The 2017 Armed Forces Bowl was a college football bowl game played on December 23, 2017, at Amon G. Carter Stadium on the campus of Texas Christian University in Fort Worth, Texas.  The fifteenth edition of the Armed Forces Bowl featured the Army Black Knights against the San Diego State Aztecs of the Mountain West Conference.  Kickoff was scheduled for 2:30 PM CST and the game aired on ESPN.  It was one of the 2017–18 bowl games concluding the 2017 FBS football season.  Sponsored by aerospace and defense company Lockheed Martin, the game was officially known as the Lockheed Martin Armed Forces Bowl.

Teams
The game featured the Army Black Knights against the San Diego State Aztecs.

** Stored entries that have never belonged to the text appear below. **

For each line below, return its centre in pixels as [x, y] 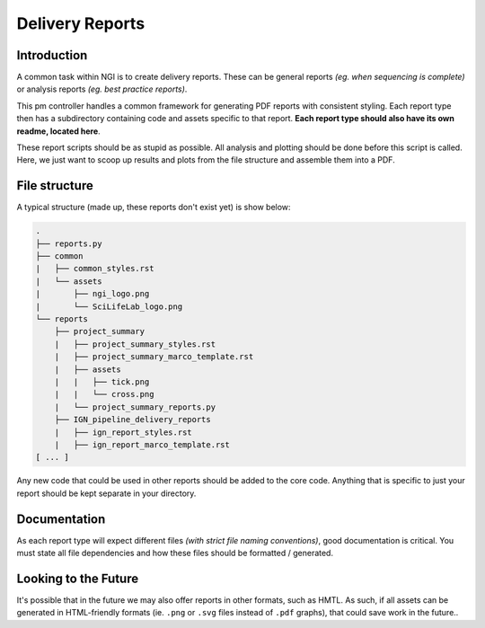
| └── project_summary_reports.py [135, 407]
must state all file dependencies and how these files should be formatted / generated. [175, 553]
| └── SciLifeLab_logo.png [109, 306]
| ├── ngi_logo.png [93, 294]
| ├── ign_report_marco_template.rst [142, 444]
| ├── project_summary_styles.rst [135, 344]
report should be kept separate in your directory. [106, 493]
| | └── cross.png [104, 394]
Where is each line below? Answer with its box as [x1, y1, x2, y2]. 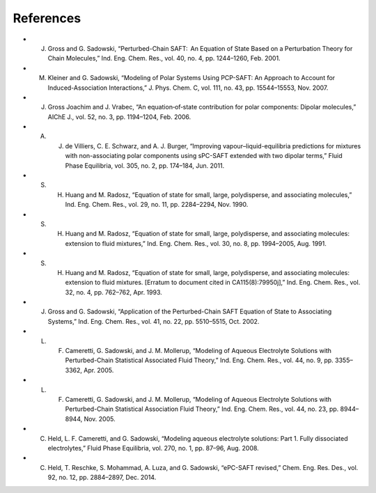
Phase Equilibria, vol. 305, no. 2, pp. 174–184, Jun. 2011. [65, 161, 225, 170]
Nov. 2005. [84, 414, 116, 423]
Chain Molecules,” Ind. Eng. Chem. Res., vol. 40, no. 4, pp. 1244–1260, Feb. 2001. [47, 54, 281, 63]
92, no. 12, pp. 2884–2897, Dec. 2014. [47, 474, 157, 482]
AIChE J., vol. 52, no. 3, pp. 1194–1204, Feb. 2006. [47, 112, 191, 121]
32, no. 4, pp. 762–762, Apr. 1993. [65, 288, 163, 296]
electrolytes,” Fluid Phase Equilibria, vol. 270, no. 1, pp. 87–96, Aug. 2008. [47, 444, 259, 452]
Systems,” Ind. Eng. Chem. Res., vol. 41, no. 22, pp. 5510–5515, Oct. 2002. [47, 317, 260, 325]
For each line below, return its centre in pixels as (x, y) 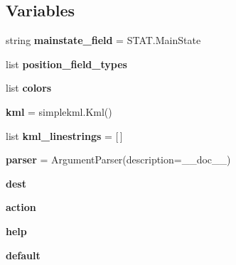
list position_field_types (66, 64)
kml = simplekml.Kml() (59, 111)
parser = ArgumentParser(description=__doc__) (118, 159)
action (21, 207)
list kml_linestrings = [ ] (64, 135)
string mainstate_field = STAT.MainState (103, 40)
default (23, 255)
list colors (29, 88)
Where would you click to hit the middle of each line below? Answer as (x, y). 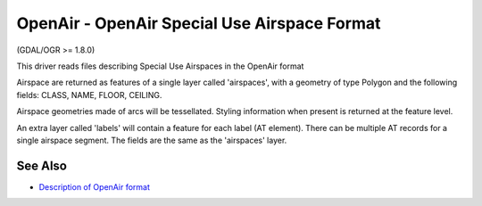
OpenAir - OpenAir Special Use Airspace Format (199, 23)
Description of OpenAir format (95, 186)
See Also (42, 165)
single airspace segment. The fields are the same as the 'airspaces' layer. (152, 140)
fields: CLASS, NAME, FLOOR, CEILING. (89, 95)
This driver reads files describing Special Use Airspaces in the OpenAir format (160, 66)
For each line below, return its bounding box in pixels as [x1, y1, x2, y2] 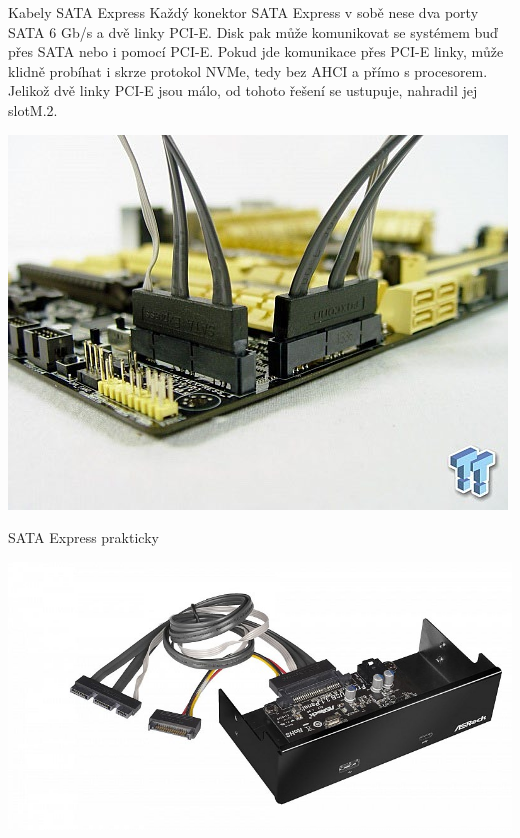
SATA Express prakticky [8, 527, 159, 548]
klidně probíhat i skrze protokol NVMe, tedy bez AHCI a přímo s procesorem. [8, 60, 488, 81]
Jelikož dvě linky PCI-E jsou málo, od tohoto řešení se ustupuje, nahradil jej [8, 80, 478, 101]
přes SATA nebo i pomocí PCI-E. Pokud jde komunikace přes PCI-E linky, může [8, 41, 504, 62]
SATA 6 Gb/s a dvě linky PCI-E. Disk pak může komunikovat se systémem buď [8, 21, 498, 42]
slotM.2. [8, 99, 58, 120]
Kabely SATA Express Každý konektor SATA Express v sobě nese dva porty [8, 2, 479, 22]
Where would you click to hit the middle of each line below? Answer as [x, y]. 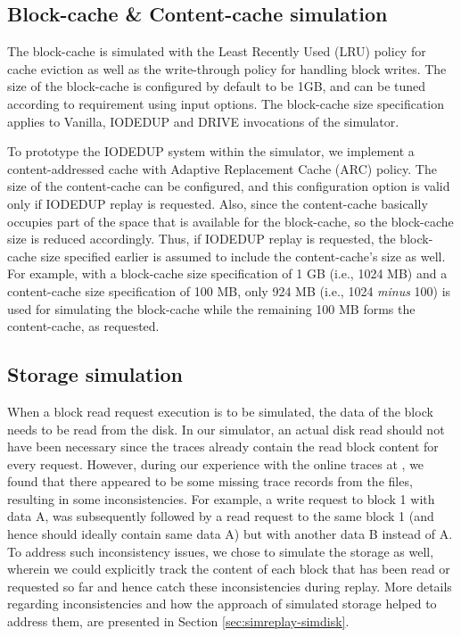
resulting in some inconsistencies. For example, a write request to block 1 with [221, 498]
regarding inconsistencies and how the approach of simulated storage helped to [222, 604]
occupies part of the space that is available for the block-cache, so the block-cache [230, 221]
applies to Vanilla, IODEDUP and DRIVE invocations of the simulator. [203, 121]
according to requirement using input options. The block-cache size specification [226, 103]
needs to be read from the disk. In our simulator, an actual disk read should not [226, 429]
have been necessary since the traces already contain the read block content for [223, 447]
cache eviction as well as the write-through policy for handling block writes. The [227, 68]
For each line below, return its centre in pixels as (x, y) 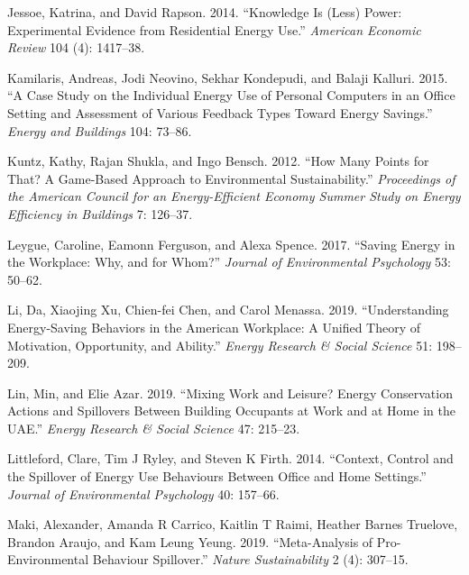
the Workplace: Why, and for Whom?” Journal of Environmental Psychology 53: (229, 262)
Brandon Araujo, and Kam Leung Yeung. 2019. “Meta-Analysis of (190, 541)
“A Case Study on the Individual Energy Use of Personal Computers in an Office (231, 95)
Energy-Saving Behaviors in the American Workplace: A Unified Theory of (214, 327)
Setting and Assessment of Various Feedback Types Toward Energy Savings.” (220, 112)
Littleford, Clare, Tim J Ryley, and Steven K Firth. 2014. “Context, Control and (230, 458)
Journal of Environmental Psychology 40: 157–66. (143, 493)
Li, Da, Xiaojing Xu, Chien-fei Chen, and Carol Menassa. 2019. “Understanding (228, 310)
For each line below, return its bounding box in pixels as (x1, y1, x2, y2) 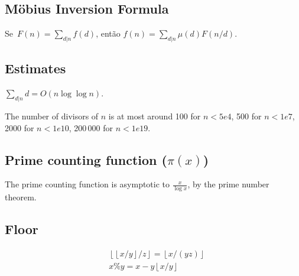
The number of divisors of (5, 110, 99, 122)
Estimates (5, 59, 66, 77)
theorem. (5, 191, 37, 203)
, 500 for (231, 110, 262, 122)
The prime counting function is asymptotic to (5, 178, 170, 190)
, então (96, 27, 121, 40)
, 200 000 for (69, 121, 113, 134)
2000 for (5, 121, 34, 134)
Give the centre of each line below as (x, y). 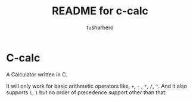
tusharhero (100, 27)
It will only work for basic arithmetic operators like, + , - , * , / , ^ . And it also (97, 86)
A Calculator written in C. (37, 74)
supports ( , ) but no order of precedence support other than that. (86, 92)
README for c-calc (100, 11)
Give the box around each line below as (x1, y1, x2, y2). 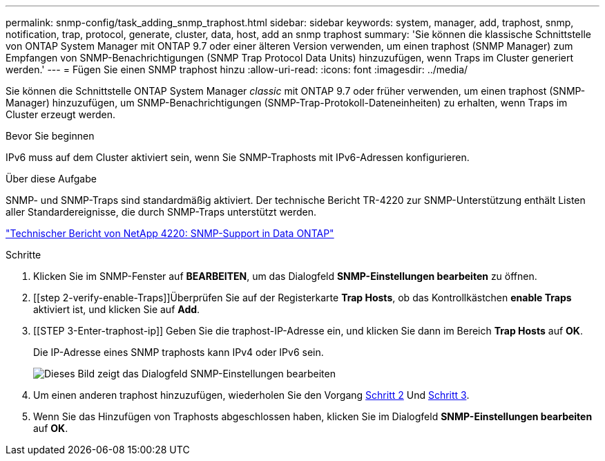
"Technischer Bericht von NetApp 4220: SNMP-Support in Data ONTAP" (6, 227, 334, 239)
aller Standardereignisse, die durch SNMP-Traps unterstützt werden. (6, 206, 317, 218)
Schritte (6, 249, 41, 261)
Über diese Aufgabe (6, 173, 97, 185)
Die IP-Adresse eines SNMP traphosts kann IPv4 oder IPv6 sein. (33, 346, 324, 358)
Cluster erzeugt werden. (6, 109, 116, 120)
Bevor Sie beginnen (6, 130, 95, 142)
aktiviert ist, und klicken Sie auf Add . (33, 303, 200, 315)
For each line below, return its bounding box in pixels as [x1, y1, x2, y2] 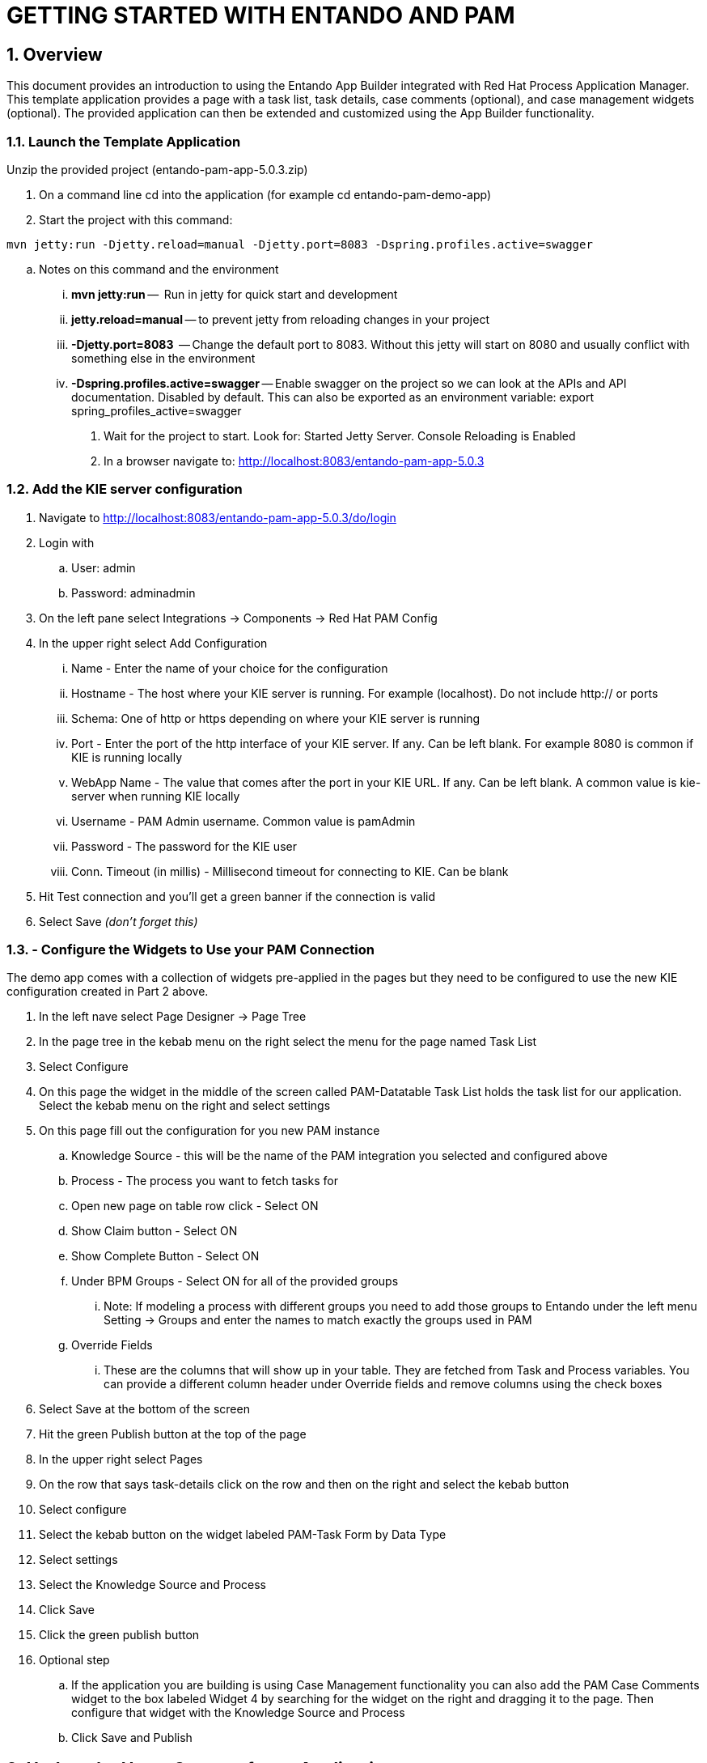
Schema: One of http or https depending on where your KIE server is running [71, 711, 481, 725]
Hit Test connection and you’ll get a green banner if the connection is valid [39, 889, 436, 903]
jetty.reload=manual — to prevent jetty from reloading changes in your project [71, 312, 489, 326]
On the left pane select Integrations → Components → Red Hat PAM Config [39, 610, 438, 625]
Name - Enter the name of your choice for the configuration [71, 661, 388, 675]
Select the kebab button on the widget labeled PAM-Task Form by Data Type [39, 1527, 447, 1542]
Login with [39, 535, 95, 550]
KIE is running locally [71, 750, 183, 764]

This was the third time that Army and San Diego State played each other; the Aztecs won both previous meetings, defeating the Black Knights by a score of 23–20 in West Point on September 10, 2011, and then again on September 8, 2012, this time by a score of 42–7 in San Diego.

Army Black Knights

For 2017, Army had reached a contractual agreement to play in the 2017 Armed Forces Bowl should they be bowl-eligible that season and not selected for a New Year's Six bowl game.  Immediately following their 31–28 overtime win over Temple to become bowl-eligible, the Black Knights officially accepted their invitation.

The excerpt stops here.